SM: Lyndon Johnson and Robert McNamara.

RC: Well, I had some very negative feelings, well negative feelings about both good feelings about Johnson when it came to civil rights, negative feelings about Johnson when it came to the Vietnam War. Negative feelings about Robert McNamara for living a lie as long as he did about the Vietnam War when he knew the truth that it was unwinnable. But when everyone was chastising him for coming out with the truth with his book later, when he admitted that, that people died for nothing in Vietnam, while other people were, were shunning him. I said, You know what, how many people have gone to their grave like Nixon and Agnew with the truth that they knew and never told that before, before they died, Robert McNamara could you know, truth at any time is valuable to me, truth at any time means something to me. And so, it was easier to forgive McNamara, because he owned up to his mind while he was still alive, so I have some respect for a man that I thought only was the same for many decades.

SM: The two Kennedy’s, John Kennedy and Bobby Kennedy.

RC: I love the Kennedy’s. I mean, for all the faults of John F. Kennedy that have come out in the history books since then. I do not ever remember being more inspired. And, you know, seeing I mean, I never saw the White House through those kinds of eyes until they were in there. They, it was a focus on family and focus on civil rights, a focus on America, the values of America that were always in our history books, and that seemed to disappear with his assassination. And then more so, even more so in the assassination of his brother, who I think was the better of the two. I still cannot watch films of Bobby Kennedy and seeing him riding on the train. I sobbed for days afterwards. Whenever I watch any live footage of Bobby speaking and campaigning, before he died. I was so I am so affected by it, it is too painful for me.

SM: Eugene McCarthy and George McGovern.

RC: Oh, Eugene McCarthy and George McGovern. Well, you know, they were there, it is hard to even say anything definitive about them. They were, I would say they were important candidates to the anti-war movement, because they were politicians who campaigned on anti, anti-war agendas. But I never felt that they were strong enough candidates, they all paled in comparison to the Kennedys. So that is all I remember, was never really feeling like we had to return to the strength of the candidates that we had before them.

SM: Timothy Leary.

RC: Oh, Timothy Leary. I worked at Harvard while he was still there. Now there was some- this guy's had a lot to do with painting the image of the Woodstock generation as just a bunch of drug crazed hippies. So, I do not know, to me he was just a Harvard professor who, who was played a significant role in branding the Woodstock generation as a generation where drug use was rampant, kind of delegitimize and seem to glorify that whole as the generation, psychedelic generation, so I, I do not see him as being political, even though he was part of the anti-war movement. I more associate him with drugs that would change.

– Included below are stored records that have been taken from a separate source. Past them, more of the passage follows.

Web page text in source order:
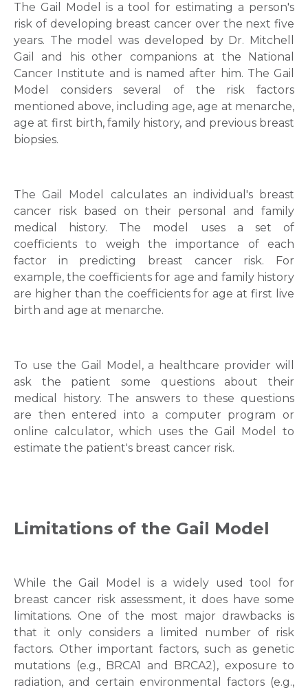
Request Call Back
Name *
The Gail Model
is a tool for estimating a person's
risk of developing breast cancer over the next five
years. The model was developed by Dr. Mitchell
Gail and his other companions at the National
Cancer Institute and is named after him. The Gail
Model considers several of the risk factors
mentioned above, including age, age at menarche,
age at first birth, family history, and previous breast
biopsies.
The Gail Model calculates an individual's breast
cancer risk based on their personal and family
medical history. The model uses a set of
coefficients to weigh the importance of each
factor in predicting breast cancer risk. For
example, the coefficients for age and family history
are higher than the coefficients for age at first live
birth and age at menarche.
To use the Gail Model, a healthcare provider will
ask the patient some questions about their
medical history. The answers to these questions
are then entered into a computer program or
online calculator, which uses the Gail Model to
estimate the patient's breast cancer risk.
Limitations of the Gail Model
While the Gail Model is a widely used tool for
breast cancer risk assessment, it does have some
limitations. One of the most major drawbacks is
that it only considers a limited number of risk
factors. Other important factors, such as genetic
mutations (e.g., BRCA1 and BRCA2), exposure to
radiation, and certain environmental factors (e.g.,

SM: How about George Wallace and Ronald Reagan?

RC: George Wallace I think I think of him as a racist, still. Ronald Reagan, I see him as a joke. I never I do not know how people can continue to praise a presidency where maybe he as an individual did so little. Ronald Reagan was made out to be a great president, after his death by a right-wing media that decided to create an icon. So I see them both as. I think George Wallace was significant in in polarizing the south, and I see Reagan was significant, showing that we are our values. Our, our selectivity for president's presidential candidate was continuing to decline significantly

SM: Which leads into just Jerry Ford and Jimmy Carter.

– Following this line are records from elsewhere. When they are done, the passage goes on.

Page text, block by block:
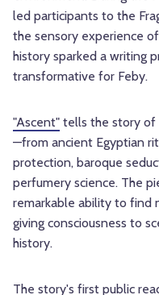
led participants to the
the sensory experience
history sparked a writing
transformative for Feby.
"Ascent" tells the story of
—from ancient Egyptian
protection, baroque
perfumery science. The
remarkable ability to find
giving consciousness to
history.
The story's first public
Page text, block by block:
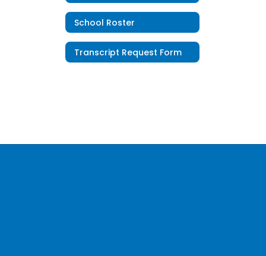
School Roster
Transcript Request Form
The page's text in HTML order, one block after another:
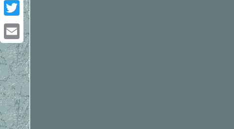
Facebook
Twitter
Email
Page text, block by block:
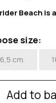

RC: Jerry Ford, I just thing of Chevy Chase, when I think of Jerry Ford, my strongest recollections of Jerry Ford are tripping and falling and standing up at state dinners and on his own two feet still falling over. Jerry Ford was a pasty. Jerry Ford was president only because he agreed to pardon Nixon. He was a sellout and a cop out. And probably one of the worst presidents we have ever had. Who was the other one you just asked? Jimmy Carter. You know, he had the presidency at an awful time. I think he took the reins at a time when we were on the verge of a terrible recession. And I was living in New York at the time we were waiting in gas lines, and I think he is probably one of the most misunderstood presidents. And he was just like Reagan being defined after his presidency. Jimmy Carter really became the president that I think people hoped they were electing. Afterwards, I admire him tremendously for the work that he has done with Habitat for Humanity and world peace, promoting world peace, he is certainly deserving of the Nobel Peace Prize. And I was never more proud of him than when he was the first what was happening in Congress with calling Obama a liar, racism or the racism that was, I have, I have as much respect for him as one of the few-

SM: Daniel Ellsberg and Benjamin Spock.

RC: You know, I think of them as being again icons in the anti-war movement. Daniel Ellsberg. And he is when you think about the Pentagon Papers, and the role that they played, that was huge in bringing Middle America to understand what took Robert McNamara how long to tell the truth about that we were lying. We had done what we have come to do so well, today, lied America into an unjust war and sacrifice an entire generation of youth for that lie. Ellsberg Put his, his life and freedom on the line to get that truth, tremendous respect for him. And Benjamin Spock was, again, you know, when you have professional people like that, who have a good life and a good reputation, and then they create a whole new image of themselves as part of an anti-war movement. I think that was a bold response and he suffered a lot of criticism and was misunderstood a great deal. But again, like Abbie Hoffman, these are people that all were responsible for bringing a certain awareness from a certain segment of the population to the anti-war movement, they all played a part.

SM: That brings right into Daniel and Philip Berrigan, the Berrigan brothers and Barry Goldwater.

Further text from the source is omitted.